I should always keep my stupid mouth shut ^_^ You know what happens when I talk? I say too much. I jinx stuff. I screw myself over so badly. It's ridiculous. I just found something that just proves that I jinx stuff. Go me. August 07, I think...
nepie I have only to wait until that boy gets on AIM again. Then he's blocked...for good. I should've done it last night. I could've. But I didn't even think of it until just now. I was gonna wait until the 5th, but that's too long. I'd chicken out far before then, so now was the only time. I keep trying to tell myself it's for the best, but I'm not really sure what that "best" is. I just think maybe I was going to have to do this anyway. There wasn't much other choice. Even if I see him somewhere, I will ignore him. I have to. Otherwise, I'll be giving in to my indulgent side yet again. That happens enough already, kthnx. So, basically, no more dealings with Colin ever again. The End.

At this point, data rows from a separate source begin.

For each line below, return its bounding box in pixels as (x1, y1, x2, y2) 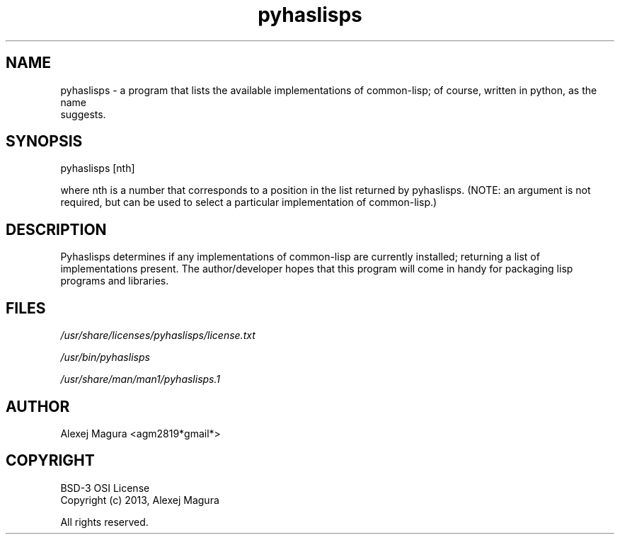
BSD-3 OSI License (60, 481, 150, 494)
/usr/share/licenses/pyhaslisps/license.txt (60, 329, 256, 342)
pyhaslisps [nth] (60, 162, 135, 175)
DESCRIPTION (6, 220, 107, 239)
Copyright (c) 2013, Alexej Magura (60, 493, 219, 506)
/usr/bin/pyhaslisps (60, 351, 150, 364)
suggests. (60, 108, 106, 120)
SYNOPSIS (6, 132, 83, 151)
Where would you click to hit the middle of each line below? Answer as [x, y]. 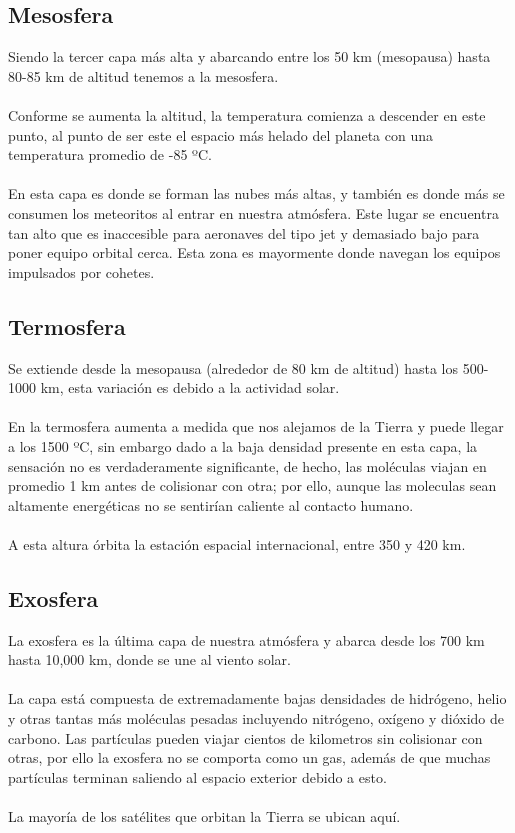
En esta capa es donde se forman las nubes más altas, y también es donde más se [256, 193]
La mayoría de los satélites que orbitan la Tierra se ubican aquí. [204, 816]
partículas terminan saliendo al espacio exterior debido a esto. [197, 776]
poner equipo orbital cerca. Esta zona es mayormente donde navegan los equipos [254, 252]
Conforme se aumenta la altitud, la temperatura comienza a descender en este [247, 114]
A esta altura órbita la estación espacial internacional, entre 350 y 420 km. [237, 543]
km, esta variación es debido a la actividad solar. [190, 387]
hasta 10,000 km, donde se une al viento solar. [149, 659]
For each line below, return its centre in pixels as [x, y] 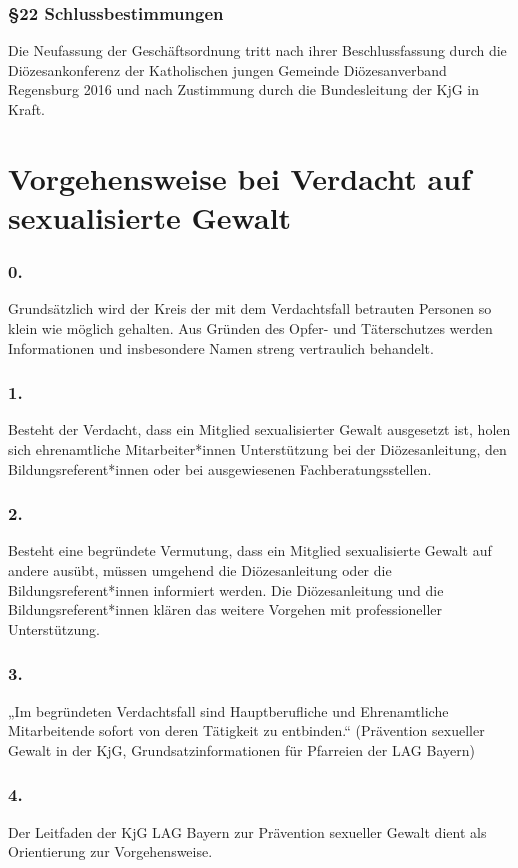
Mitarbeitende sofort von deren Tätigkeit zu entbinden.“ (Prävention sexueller [246, 730]
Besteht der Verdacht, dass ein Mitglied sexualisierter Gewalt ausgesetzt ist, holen [259, 429]
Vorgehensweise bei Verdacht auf [239, 177]
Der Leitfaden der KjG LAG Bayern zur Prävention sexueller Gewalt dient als [247, 831]
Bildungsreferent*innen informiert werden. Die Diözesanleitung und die [226, 589]
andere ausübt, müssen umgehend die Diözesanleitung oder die [200, 569]
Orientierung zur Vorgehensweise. [110, 851]
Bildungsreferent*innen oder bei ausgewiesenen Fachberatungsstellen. [220, 468]
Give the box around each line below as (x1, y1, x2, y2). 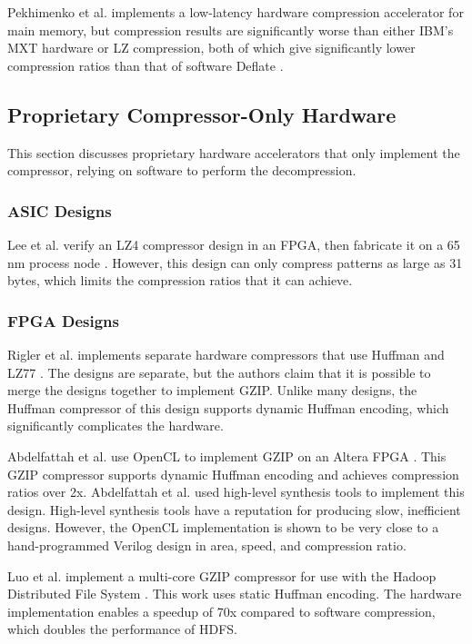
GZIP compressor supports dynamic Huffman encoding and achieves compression (7, 464, 459, 483)
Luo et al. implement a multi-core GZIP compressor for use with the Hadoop (7, 566, 437, 585)
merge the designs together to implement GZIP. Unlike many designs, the (7, 381, 417, 400)
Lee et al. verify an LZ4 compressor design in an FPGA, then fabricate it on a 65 (7, 234, 460, 253)
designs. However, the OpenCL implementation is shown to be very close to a (7, 518, 439, 537)
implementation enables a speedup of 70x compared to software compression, (7, 601, 436, 620)
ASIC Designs (7, 199, 112, 222)
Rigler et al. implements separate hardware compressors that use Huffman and (7, 344, 445, 363)
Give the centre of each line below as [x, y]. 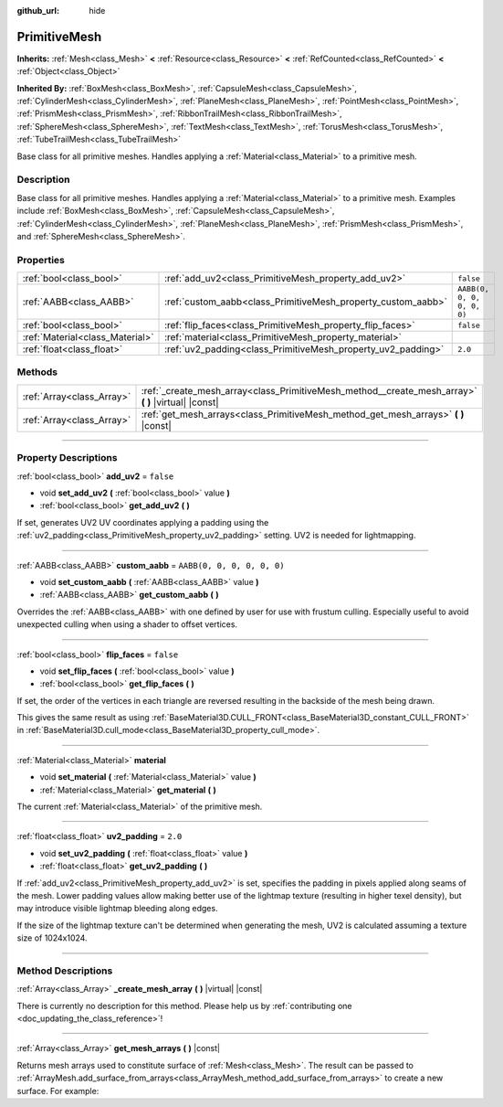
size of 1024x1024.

uh-huh. nice try. While I haven't talked to him since then, I find myself in a position where I may be forced to deal with him again. stupid stupid stupid gonk *sigh* I mean, I was right in thinking Victoria would get along with him. Better than I ever did. But he acts in much the same way, though perhaps a little milder. Still, I don't want him anywhere near her. It's weird that I talked to him for as long as I did. But he was always there. I guess that's what it was. There was always someone to talk to, even when he just brushed off whatever I said, at least I was saying it. Though I never really trusted him. Couldn't. I wasn't in a particularly trusting mood at the time. Besides, I'd already been told that he had it out for me. Makes me wonder if that was true and that's what was really going on. Actually, come to think of it, I'm still not in a trusting mood. So why have I been so trusting? ha, i'm pathetic. That's why.
LOL. I make myself laugh. "why do I like english? 'cause Ms. Rice is AWESOME!!!" xD yea...no. not so much. xD wow, I guess I got to be good friends with Beth rather late in the year. lol, my total absolute red-in-the-face english incident. True love is steadfast and doesn't change easily. I tried to spit it out without emotion, but I probably didn't do a good job of it. xD wow, a toilet!!
oh...hehehe...add another question to the growing (yet short) list. Well...it's only short 'cause I forget. I ought to write these things down. In fact, that's what I will do ^_^ *gets post-it and writes questions* Okay. Now I won't forget ^_^ And maybe I'll remember more later.
~nepie
You know that hollow, hysterical laugh people laugh when they've been confronted with astounding, unbelivable information? I'm laughing it right now. I was reading the thing about the english class, and I think I'm royally screwed ^_^ ALL nonfiction writing @_@ I'd rather argue that Camus is an existentialist than argue the existence of global warming (which i inadvertantly disproved in my research paper ^^;;; ) hehe. At least I might be able to do a choir ^_^ The only one that requires solo audition is the show choir, and though I'd just love to do that stuff again, I'm not. NEVER ever again @_@ they're so evil. Upside: I'm done with english halfway through sophmore year (YAY!!!!!!) Downside: I'm also done with math at the same time (assuming I got a 3 on Calc). SUPER downside: the ******** engineering courses take up 16 hours every semester after sophmore year. SIXTEEN!!!! I thought we were supposed to be able to take interesting stuff outside the major -.- ******** engineering. I'm gonna be a math major mrgreen At least there's ELECTIVES, dammit. Engineering isn't for me anyway, really. It's more of a team-oriented thing, and I'm not a huge fan of group work.